(TASK INSTRUCTIONS):
Each line in the entries that has the word "results" has to be copied.
-*-*-
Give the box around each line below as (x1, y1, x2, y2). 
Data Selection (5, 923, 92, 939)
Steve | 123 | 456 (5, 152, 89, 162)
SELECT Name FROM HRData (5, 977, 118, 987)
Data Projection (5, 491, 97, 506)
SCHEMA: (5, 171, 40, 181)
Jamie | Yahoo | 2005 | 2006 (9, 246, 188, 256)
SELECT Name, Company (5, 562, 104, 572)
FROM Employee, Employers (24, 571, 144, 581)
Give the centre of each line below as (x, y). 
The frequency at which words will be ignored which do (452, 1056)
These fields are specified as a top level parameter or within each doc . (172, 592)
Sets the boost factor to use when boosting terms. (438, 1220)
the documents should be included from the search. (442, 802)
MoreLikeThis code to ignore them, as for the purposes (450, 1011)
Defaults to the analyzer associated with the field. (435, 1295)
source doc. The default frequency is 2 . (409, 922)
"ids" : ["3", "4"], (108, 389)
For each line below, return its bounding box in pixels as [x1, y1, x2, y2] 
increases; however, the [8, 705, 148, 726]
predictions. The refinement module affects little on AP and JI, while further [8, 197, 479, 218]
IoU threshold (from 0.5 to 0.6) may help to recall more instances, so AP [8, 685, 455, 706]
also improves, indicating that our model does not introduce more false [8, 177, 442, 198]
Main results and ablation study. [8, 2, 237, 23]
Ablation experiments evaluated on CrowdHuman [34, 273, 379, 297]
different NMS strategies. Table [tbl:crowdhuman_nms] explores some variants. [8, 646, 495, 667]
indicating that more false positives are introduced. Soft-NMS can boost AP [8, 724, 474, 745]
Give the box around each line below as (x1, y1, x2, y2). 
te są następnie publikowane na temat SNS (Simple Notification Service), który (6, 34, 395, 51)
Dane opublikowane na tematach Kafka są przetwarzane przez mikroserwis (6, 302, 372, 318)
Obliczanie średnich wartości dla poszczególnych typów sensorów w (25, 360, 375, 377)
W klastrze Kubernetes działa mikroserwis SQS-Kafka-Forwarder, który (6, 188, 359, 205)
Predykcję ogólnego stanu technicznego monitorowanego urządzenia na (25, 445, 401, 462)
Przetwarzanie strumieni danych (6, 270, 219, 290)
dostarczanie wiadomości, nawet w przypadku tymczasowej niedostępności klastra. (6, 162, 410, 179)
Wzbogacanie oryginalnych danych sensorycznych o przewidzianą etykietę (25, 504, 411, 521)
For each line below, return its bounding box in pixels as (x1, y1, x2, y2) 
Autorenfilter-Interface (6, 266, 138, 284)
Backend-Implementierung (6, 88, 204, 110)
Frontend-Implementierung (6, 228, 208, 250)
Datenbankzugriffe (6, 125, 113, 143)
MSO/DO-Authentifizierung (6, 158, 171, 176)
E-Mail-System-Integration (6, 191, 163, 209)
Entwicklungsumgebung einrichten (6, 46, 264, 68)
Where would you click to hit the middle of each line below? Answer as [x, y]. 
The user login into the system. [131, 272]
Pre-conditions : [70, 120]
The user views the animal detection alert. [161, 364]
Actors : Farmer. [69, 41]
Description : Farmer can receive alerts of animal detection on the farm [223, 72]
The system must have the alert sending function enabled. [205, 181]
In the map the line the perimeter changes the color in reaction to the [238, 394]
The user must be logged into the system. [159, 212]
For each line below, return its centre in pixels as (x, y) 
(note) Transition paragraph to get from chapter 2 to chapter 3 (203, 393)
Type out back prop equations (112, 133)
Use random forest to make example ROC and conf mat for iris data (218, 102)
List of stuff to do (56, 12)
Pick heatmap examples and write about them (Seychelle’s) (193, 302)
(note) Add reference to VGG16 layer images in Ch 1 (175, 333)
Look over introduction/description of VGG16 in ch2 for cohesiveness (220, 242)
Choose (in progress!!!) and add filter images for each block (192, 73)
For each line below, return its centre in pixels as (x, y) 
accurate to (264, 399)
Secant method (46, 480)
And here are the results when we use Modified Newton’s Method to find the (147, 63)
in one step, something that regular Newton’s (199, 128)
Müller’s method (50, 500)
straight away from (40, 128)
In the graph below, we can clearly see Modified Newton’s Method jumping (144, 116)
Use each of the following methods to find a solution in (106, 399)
-*-*-
(YOUR SOLUTION):
Main results and ablation study. [8, 2, 237, 23]
And here are the results when we use Modified Newton’s Method to find the (147, 63)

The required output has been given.